# [Activity]
In the records below, find the line with "Page text, block" and the line with "14:45 with a delay of 20 minutes."; return exactly those lines and every line between them.

(Dataset excerpts)
=== Section Start ===
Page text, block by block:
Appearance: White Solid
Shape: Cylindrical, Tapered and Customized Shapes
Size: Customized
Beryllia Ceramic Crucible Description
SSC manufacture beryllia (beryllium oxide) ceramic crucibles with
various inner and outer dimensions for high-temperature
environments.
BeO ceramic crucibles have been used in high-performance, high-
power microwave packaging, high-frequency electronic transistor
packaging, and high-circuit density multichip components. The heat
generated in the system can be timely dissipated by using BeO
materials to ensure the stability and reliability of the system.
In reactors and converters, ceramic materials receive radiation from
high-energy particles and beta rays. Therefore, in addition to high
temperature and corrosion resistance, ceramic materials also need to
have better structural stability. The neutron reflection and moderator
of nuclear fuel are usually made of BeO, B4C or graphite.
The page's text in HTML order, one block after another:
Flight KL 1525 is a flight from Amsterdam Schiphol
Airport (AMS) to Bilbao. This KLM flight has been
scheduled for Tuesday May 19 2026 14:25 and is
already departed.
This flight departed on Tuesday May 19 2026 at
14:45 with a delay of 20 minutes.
=== Section End ===
=== Section Start ===
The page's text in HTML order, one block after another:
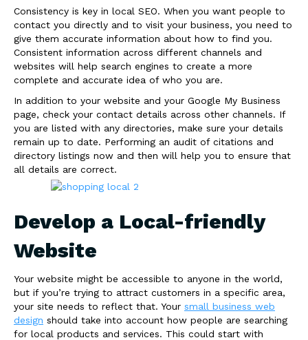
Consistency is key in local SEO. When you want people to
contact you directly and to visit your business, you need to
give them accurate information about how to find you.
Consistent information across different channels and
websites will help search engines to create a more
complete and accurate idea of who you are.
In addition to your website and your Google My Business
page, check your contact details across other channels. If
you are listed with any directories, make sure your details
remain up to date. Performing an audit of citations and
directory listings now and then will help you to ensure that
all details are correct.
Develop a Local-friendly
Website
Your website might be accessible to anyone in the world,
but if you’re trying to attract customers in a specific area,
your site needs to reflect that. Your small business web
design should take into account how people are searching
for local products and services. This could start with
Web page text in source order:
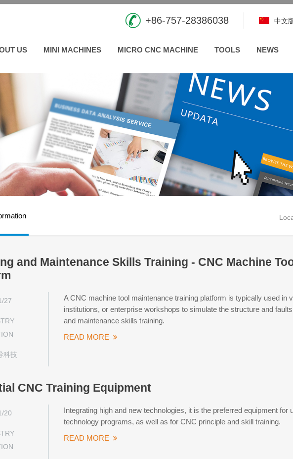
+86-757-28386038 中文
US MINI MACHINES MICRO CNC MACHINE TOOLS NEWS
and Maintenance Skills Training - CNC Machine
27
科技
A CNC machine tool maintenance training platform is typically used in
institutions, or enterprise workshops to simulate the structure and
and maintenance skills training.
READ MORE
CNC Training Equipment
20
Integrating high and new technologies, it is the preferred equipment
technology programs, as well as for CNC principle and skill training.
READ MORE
=== Section End ===
# [Answer to this problem]
Page text, block by block:
Appearance: White Solid
Shape: Cylindrical, Tapered and Customized Shapes
Size: Customized
Beryllia Ceramic Crucible Description
SSC manufacture beryllia (beryllium oxide) ceramic crucibles with
various inner and outer dimensions for high-temperature
environments.
BeO ceramic crucibles have been used in high-performance, high-
power microwave packaging, high-frequency electronic transistor
packaging, and high-circuit density multichip components. The heat
generated in the system can be timely dissipated by using BeO
materials to ensure the stability and reliability of the system.
In reactors and converters, ceramic materials receive radiation from
high-energy particles and beta rays. Therefore, in addition to high
temperature and corrosion resistance, ceramic materials also need to
have better structural stability. The neutron reflection and moderator
of nuclear fuel are usually made of BeO, B4C or graphite.
The page's text in HTML order, one block after another:
Flight KL 1525 is a flight from Amsterdam Schiphol
Airport (AMS) to Bilbao. This KLM flight has been
scheduled for Tuesday May 19 2026 14:25 and is
already departed.
This flight departed on Tuesday May 19 2026 at
14:45 with a delay of 20 minutes.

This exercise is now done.